ほっそりとした体を薄い青のドレスに包んだ少女は、見たこともない金色の瞳をそっと細めて笑った。
(ああ……懐かしい、朝焼けの空の色だ)
「シスター・マーニャ、どうぞ入ってらっしゃい」
言葉を忘れて立ち尽くすマーニャに、院長の静かな呼びかけが我を取り戻させた。
「す、すみません!」
慌てて部屋の中に入ったものの、少女のそばに行くことがひどく不謹慎なように感じられて、マーニャは扉の前から進めなかった。
院長の眉間に険しい皺が寄ったが、叱責が飛ぶよりも早く少女が動いていた。
「シスター・マーニャ?」
窺うような声音は、少女にしては低く、しかし澄みきっていた。
ドレスよりも濃い色のリボンで高く結い上げた金翠の髪が頬を撫で、マーニャは息を呑んだ。
「はじめまして、わたくしはフレデリケ・エリアス・グリーンヒルと申します。あなたと同じ見習い修道女としてお世話になることになりました。……どうぞよろしくね、マーニャ」
「あ、の……こ、こちらこそ、よろしくお願いします」
少女――フレデリケのどこまでも美しい微笑みに、マーニャは熱を出したように頬が火照っていくのを感じた。
立ちふるまいは楚々としていながら、フレデリケは溢れるような色気を纏っていた。くらくらとめまいがする艶やかさは、確かに国じゅうの男たちが恋い焦がれずにはいられないはずである。

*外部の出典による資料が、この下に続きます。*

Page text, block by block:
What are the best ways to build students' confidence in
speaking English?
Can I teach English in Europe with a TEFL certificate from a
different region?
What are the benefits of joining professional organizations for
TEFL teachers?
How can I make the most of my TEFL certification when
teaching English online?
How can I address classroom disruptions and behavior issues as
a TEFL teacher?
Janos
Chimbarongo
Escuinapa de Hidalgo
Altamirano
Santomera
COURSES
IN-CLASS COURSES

「……あなたも噂は存じているでしょう。こちらのレディ・フレデリケは我が修道院に入ることを望まれ、見習いとして修行していただくことになりました。シスター・マーニャは彼女と同室になって、ここでの暮らしを助けてあげなさい」
「えっ、あ、ど、同室ですか!?」
「何か問題でも?」
「いえ……」
修道女たちのほとんどはふたり部屋で寝起きしている。見習い修道女はマーニャだけだったため、今までひとりで部屋を使っていたが、そこに新しくフレデリケが入ることは妥当だろう。
しかし、こんな美少女と朝から晩まで過ごしていたら、心静かにしていられる自信などまったくない。

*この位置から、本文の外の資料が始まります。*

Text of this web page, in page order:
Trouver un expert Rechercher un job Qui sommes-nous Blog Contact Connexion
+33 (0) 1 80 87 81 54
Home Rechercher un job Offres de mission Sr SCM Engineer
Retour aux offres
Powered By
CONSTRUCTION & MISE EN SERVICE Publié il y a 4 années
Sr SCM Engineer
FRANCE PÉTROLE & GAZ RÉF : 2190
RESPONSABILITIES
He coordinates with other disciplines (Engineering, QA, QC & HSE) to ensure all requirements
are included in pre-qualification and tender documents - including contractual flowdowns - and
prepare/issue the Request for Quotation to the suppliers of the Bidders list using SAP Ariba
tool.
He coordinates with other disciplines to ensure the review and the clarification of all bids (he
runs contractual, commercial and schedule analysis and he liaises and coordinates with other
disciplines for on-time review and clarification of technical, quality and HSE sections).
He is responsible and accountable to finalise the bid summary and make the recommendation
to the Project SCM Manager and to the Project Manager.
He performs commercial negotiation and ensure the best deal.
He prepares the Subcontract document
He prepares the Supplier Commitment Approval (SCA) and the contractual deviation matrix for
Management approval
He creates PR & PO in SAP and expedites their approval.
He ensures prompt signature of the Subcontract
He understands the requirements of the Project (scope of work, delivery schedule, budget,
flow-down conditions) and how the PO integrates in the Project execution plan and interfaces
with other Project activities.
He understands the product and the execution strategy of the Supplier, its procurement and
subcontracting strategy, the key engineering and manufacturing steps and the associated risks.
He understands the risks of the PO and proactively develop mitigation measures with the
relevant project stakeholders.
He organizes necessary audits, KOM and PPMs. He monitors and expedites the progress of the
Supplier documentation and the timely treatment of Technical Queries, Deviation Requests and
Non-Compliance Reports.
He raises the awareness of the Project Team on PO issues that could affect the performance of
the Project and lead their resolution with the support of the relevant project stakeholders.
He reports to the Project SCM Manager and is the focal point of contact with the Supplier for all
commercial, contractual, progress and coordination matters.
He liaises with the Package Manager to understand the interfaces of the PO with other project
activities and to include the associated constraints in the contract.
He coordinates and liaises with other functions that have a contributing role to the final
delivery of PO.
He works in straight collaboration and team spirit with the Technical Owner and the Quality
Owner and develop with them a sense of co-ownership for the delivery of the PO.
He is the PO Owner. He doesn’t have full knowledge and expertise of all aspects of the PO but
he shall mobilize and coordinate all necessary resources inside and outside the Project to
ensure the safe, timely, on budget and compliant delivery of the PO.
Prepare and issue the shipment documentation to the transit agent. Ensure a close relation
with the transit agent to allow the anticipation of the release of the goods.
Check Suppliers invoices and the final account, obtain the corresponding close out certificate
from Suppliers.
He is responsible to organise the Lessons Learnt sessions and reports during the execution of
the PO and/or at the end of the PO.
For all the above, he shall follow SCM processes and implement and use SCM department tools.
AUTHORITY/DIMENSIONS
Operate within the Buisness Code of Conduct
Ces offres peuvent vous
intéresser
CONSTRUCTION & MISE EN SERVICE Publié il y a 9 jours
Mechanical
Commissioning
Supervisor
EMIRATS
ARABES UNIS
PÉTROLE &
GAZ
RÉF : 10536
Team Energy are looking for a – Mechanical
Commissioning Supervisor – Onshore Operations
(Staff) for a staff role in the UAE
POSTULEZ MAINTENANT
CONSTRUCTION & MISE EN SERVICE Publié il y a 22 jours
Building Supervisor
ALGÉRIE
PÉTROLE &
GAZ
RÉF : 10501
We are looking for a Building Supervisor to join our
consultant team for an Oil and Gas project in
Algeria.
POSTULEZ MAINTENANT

いやとは言えず、しかし快く歓迎することもできず、マーニャはもごもごと意味もなく口を動かした。すると、驚くほど白くすべらかな手に両手を包みこまれる。
「マーニャは、わたくしのことがお嫌い?」
「ぅ、えっ!?」
「わたくしの顔など見たくない? わたくしはあなたのそばにいてはいけないのかしら」
「そっ、そんなことはっ」
「けれど、わたくしと同じ部屋で暮らすことはいやなのでしょう?」
「いやとかじゃなくて! あ、あなたがすごくきれいだから、ど、どうしようって」
しどろもどろになりながら必死に説明すると、フレデリケはひとつ瞬き、ふっ――と吐息のような笑みを洩らした。

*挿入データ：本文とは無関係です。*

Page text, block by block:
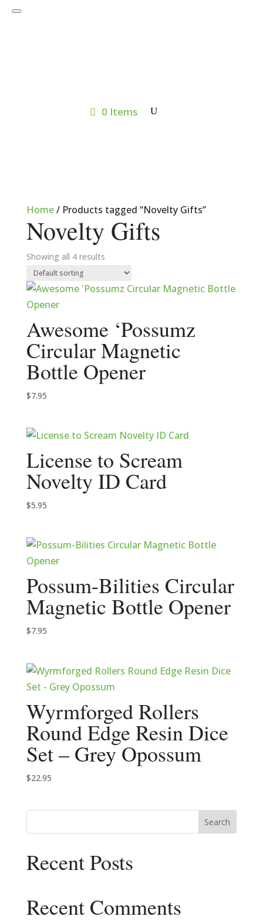
0 Items
Home/ Products tagged “Novelty Gifts”
Novelty Gifts
Showing all 4 results
Awesome ‘Possumz
Circular Magnetic
Bottle Opener
$7.95
License to Scream
Novelty ID Card
$5.95
Possum-Bilities Circular
Magnetic Bottle Opener
$7.95
Wyrmforged Rollers
Round Edge Resin Dice
Set – Grey Opossum
$22.95
Search
Recent Posts
Recent Comments
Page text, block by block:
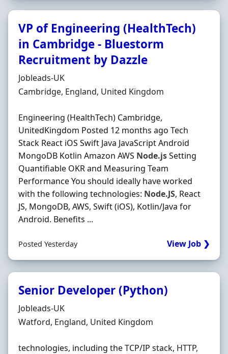
VP of Engineering (HealthTech)
in Cambridge - Bluestorm
Recruitment by Dazzle
Hiring Organisation
Jobleads-UK
Location
Cambridge, England, United Kingdom
Engineering (HealthTech) Cambridge,
UnitedKingdom Posted 12 months ago Tech
Stack React iOS Swift Java JavaScript Android
MongoDB Kotlin Amazon AWS Node.jsSetting
Quantifiable OKR and Measuring Team
Performance You should ideally have worked
with the following technologies: Node.JS, React
JS, MongoDB, AWS, Swift (iOS), Kotlin/Java for
Android. Benefits ...
Posted Yesterday View Job ❯
Senior Developer (Python)
Hiring Organisation
Jobleads-UK
Location
Watford, England, United Kingdom
technologies, including the TCP/IP stack, HTTP,

「……あなたはとてもかわいらしい方ね、シスター・マーニャ」
いちだん低いささやきに、マーニャは思わず口をつぐんだ。
「わたくし、あなたのことが好きになれそう」
なぜだろう、笑みの色を深める金の眸はとても美しいのに――まるで舌なめずりする獣の前に差し出されたようで、ぞくりと背筋が粟立つ。
目を逸らせずにいると、「お話はまとまったようですね」という院長の声にハッと我に返る。
「シスター・マーニャは、レディ――シスター・フレデリケを部屋まで案内してあげなさい。用意ができたら聖堂のほうまで来るように。そこで改めて皆にあなたのことを紹介いたします。よろしいですね、シスター・フレデリケ」
「はい、ありがとうございます。
フレデリケはにっこりと微笑み、院長に向かって優雅な一礼を返した。院長はしばしフレデリケを見つめていたが、どこか呆れたような口調で言った。
「あなたはシスター・マーニャとはまた違った意味で素直な方のようですが、あまり行きすぎた振舞いはしないように。特にシスター・マーニャは、この修道院で最も修道女らしい修道女ですから」
いったい何を指しての忠告なのかマーニャにはわからなかったが、フレデリケはくっと口端を持ち上げてみせた。